Drive already mounted at /content/drive; to attempt to forcibly remount, call drive.mount("/content/drive", force_remount=True).


## **3.- Import the necessary libraries**

In [3]:
import copy
import cv2
import math
import numpy as np
import os
import pandas as pd
import time
import torch

from einops import rearrange, repeat
from einops.layers.torch import Rearrange
from skimage.transform import resize
from sklearn.metrics import precision_score, recall_score, f1_score, confusion_matrix
from sklearn import model_selection
from torch import nn
from torch.utils.data import DataLoader, Dataset
from torch.optim import lr_scheduler
from tqdm.notebook import tqdm

## **4.- Make some initial configurations**
The function `seed_everything` is used to set seeds across various libraries and environments in Python to ensure reproducibility of results.

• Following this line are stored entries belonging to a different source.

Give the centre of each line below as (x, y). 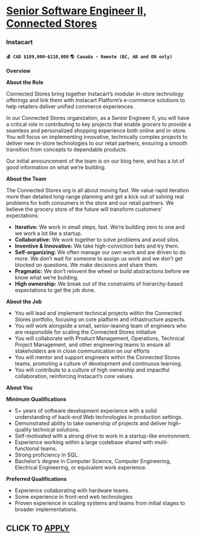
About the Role (25, 83)
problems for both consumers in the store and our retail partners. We (90, 203)
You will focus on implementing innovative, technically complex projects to (97, 137)
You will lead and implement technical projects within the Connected (98, 313)
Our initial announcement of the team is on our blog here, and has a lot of (95, 161)
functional (27, 449)
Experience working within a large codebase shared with (84, 442)
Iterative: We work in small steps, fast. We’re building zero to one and (100, 227)
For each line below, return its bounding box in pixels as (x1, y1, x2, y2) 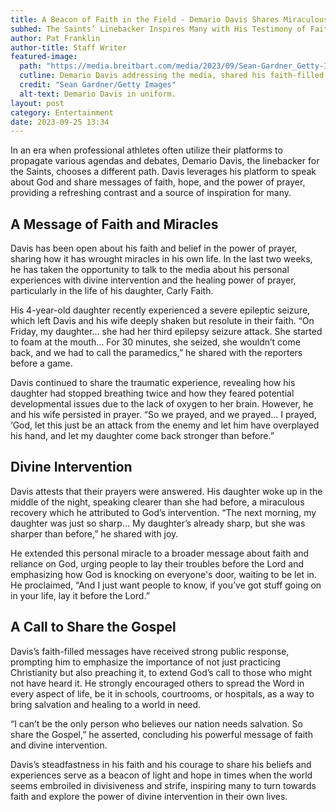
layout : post (10, 98, 65, 108)
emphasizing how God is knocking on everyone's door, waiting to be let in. (10, 568, 317, 580)
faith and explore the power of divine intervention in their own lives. (10, 790, 288, 802)
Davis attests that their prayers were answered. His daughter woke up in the (10, 485, 323, 497)
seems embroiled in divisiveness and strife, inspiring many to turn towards (10, 779, 317, 791)
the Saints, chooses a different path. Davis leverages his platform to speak (10, 166, 317, 178)
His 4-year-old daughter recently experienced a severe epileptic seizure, (10, 304, 311, 316)
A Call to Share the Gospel (10, 619, 177, 636)
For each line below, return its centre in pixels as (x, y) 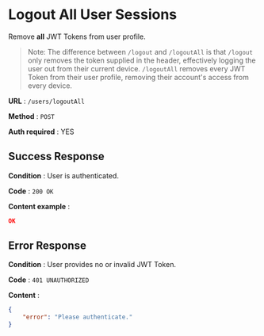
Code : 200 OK (31, 191)
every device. (50, 86)
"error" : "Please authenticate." (78, 317)
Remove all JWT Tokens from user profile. (77, 36)
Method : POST (32, 116)
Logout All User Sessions (93, 15)
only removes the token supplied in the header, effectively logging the (142, 60)
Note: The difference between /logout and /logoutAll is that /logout (140, 52)
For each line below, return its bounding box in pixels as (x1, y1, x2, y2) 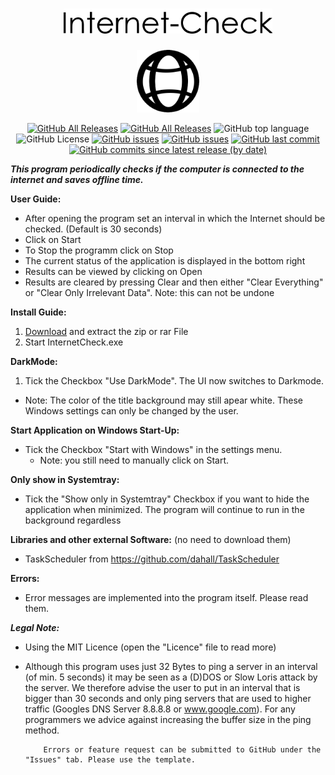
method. (24, 724, 60, 736)
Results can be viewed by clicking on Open (24, 265, 203, 277)
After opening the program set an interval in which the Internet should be (24, 212, 326, 224)
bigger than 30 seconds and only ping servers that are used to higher (24, 692, 312, 704)
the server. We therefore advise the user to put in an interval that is (24, 681, 301, 693)
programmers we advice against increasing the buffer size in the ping (24, 713, 312, 725)
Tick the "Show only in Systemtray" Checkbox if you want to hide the (24, 493, 310, 505)
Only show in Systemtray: (10, 473, 120, 485)
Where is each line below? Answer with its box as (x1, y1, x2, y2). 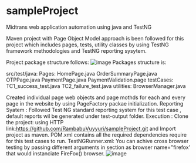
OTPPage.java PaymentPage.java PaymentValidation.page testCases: (6, 76, 174, 83)
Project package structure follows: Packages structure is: (6, 59, 167, 66)
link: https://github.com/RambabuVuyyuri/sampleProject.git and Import (6, 125, 176, 132)
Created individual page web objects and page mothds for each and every (6, 94, 186, 101)
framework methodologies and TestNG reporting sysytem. (6, 47, 147, 54)
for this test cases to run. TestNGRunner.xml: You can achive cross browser (6, 137, 189, 144)
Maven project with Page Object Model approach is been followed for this (6, 35, 184, 42)
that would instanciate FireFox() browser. (6, 150, 105, 157)
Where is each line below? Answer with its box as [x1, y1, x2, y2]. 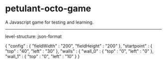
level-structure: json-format [5, 33, 62, 39]
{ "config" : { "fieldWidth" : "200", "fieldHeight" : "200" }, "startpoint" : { [5, 43, 153, 49]
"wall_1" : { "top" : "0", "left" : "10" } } [5, 53, 80, 59]
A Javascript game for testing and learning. [5, 19, 94, 25]
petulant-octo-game [5, 3, 91, 14]
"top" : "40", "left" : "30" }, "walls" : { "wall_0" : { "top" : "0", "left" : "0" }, [5, 48, 154, 54]
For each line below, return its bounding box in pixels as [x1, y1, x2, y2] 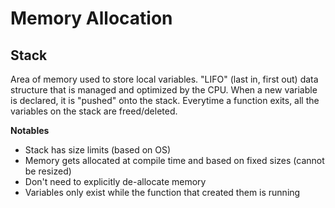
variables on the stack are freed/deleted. [10, 105, 178, 117]
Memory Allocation [10, 7, 173, 30]
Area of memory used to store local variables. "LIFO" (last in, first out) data [10, 73, 319, 85]
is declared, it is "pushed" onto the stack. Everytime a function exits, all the [10, 95, 320, 106]
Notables [10, 125, 50, 136]
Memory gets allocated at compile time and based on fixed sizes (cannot [24, 155, 325, 166]
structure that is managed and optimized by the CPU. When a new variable [10, 84, 318, 96]
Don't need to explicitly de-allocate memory [24, 176, 207, 187]
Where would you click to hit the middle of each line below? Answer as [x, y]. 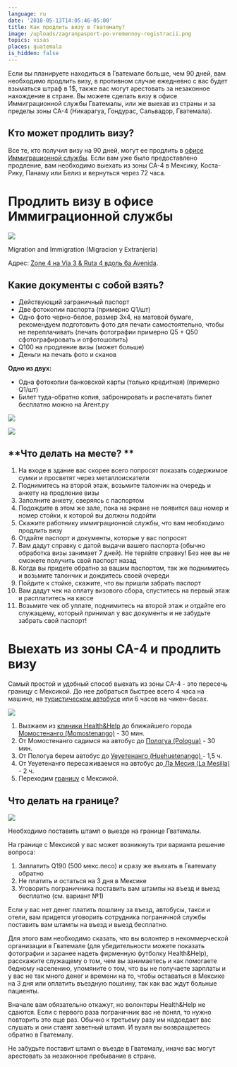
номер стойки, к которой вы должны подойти [87, 515]
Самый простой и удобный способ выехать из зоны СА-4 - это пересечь [118, 684]
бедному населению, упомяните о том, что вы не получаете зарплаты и [117, 968]
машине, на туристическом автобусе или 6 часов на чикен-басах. [108, 699]
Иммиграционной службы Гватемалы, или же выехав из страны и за [112, 103]
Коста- [211, 165]
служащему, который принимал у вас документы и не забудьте [114, 613]
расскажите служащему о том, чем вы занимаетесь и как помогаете [113, 961]
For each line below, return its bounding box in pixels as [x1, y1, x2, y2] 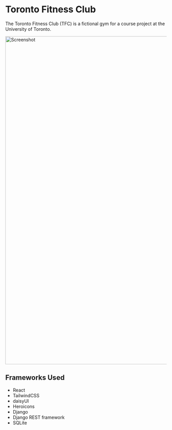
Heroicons [12, 403, 35, 409]
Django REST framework [12, 414, 65, 420]
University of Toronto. [5, 26, 51, 32]
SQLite [12, 419, 27, 426]
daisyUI [12, 398, 29, 404]
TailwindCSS [12, 392, 40, 398]
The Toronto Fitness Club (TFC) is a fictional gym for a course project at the [5, 21, 165, 27]
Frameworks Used [5, 373, 65, 382]
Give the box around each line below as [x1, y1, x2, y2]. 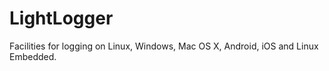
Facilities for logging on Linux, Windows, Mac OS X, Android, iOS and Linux [9, 40, 319, 52]
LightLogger [9, 7, 114, 30]
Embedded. [9, 50, 57, 62]
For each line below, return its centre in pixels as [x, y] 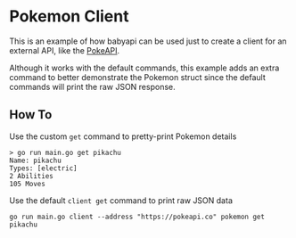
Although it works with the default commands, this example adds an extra [144, 68]
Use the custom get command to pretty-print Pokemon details [123, 136]
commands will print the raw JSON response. [92, 86]
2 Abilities [31, 176]
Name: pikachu [36, 160]
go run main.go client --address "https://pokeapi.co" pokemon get [137, 217]
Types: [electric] [43, 168]
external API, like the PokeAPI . [65, 50]
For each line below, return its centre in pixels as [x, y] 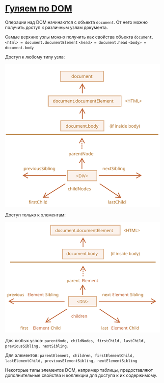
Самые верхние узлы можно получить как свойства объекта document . [79, 37]
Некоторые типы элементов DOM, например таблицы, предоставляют [79, 370]
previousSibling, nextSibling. [37, 346]
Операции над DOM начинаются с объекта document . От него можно [77, 22]
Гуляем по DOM [39, 9]
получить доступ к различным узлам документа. [56, 27]
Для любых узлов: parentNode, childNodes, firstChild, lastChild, [75, 341]
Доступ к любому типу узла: [35, 57]
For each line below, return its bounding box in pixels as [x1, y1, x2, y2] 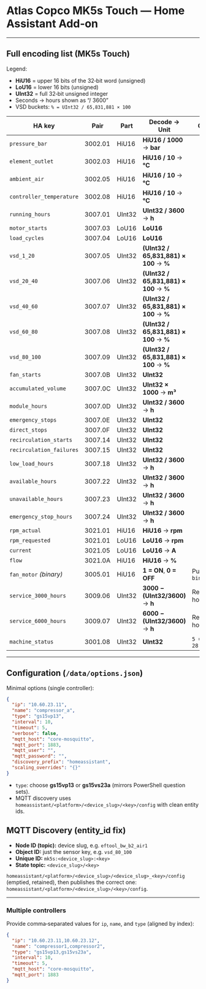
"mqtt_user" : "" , [12, 747, 56, 754]
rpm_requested [9, 537, 51, 544]
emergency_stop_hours [9, 513, 72, 520]
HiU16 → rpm [142, 526, 183, 535]
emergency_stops [9, 416, 57, 424]
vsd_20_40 [9, 277, 38, 284]
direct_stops [9, 426, 48, 433]
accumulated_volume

Seed 1001 will be used.

In [4]:
def seed_everything(seed):
  os.environ["PYTHONHASHSEED"] = str(seed)
  # Sets the seed for the numpy library's random number generator
  np.random.seed(seed)
  # Sets the seed for the torch library's random number generator (PyTorch) for both the CPU and GPU
  torch.manual_seed(seed)
  torch.cuda.manual_seed(seed)
  # To ensure that calculations performed with the torch library on the GPU are deterministic
  torch.backends.cudnn.deterministic = True
  # Turn off automatic benchmarking and default settings are used to ensure more stable and predictable execution
  torch.backends.cudnn.benchmark = False

seed_everything(1001)

Releases the GPU cache used by PyTorch and displays the current Pytorch version

In [5]:
torch.cuda.empty_cache()
torch.__version__

'2.0.1+cu118'

To determine on which device the PyTorch computations will be executed, either on a GPU (CUDA) or on the CPU

In [6]:
device = 'cuda' if torch.cuda.is_available() else 'cpu'
device

'cuda'

## **5.- Prepare the data**

Set **Violence in Movies** dataset folder path


In [7]:
violence_in_movies_folder = '/content/drive/MyDrive/transformers-for-violence-detection-in-videos/Datasets/Violence in Movies/'
violence_in_movies_weights_dir = '/content/drive/MyDrive/transformers-for-violence-detection-in-videos/ViViT/Weights/violence_in_movies_best_model_weights.pth'
violence_in_movies_results_folder = '/content/drive/MyDrive/transformers-for-violence-detection-in-videos/ViViT/Results/'

Get the data for training and testing:
*   80% train
*   20% test

In [8]:
train_data = pd.read_csv('/content/drive/MyDrive/transformers-for-violence-detection-in-videos/Data Divisions/Violence in Movies/train.csv')
test_data = pd.read_csv('/content/drive/MyDrive/transformers-for-violence-detection-in-videos/Data Divisions/Violence in Movies/test.csv')

Show train data information

In [9]:
print('Train data shape: ', train_data.shape)
print('Number of violence videos in train data: ', train_data['label'].value_counts()[1])
print('Number of non violence videos in train data: ', train_data['label'].value_counts()[0])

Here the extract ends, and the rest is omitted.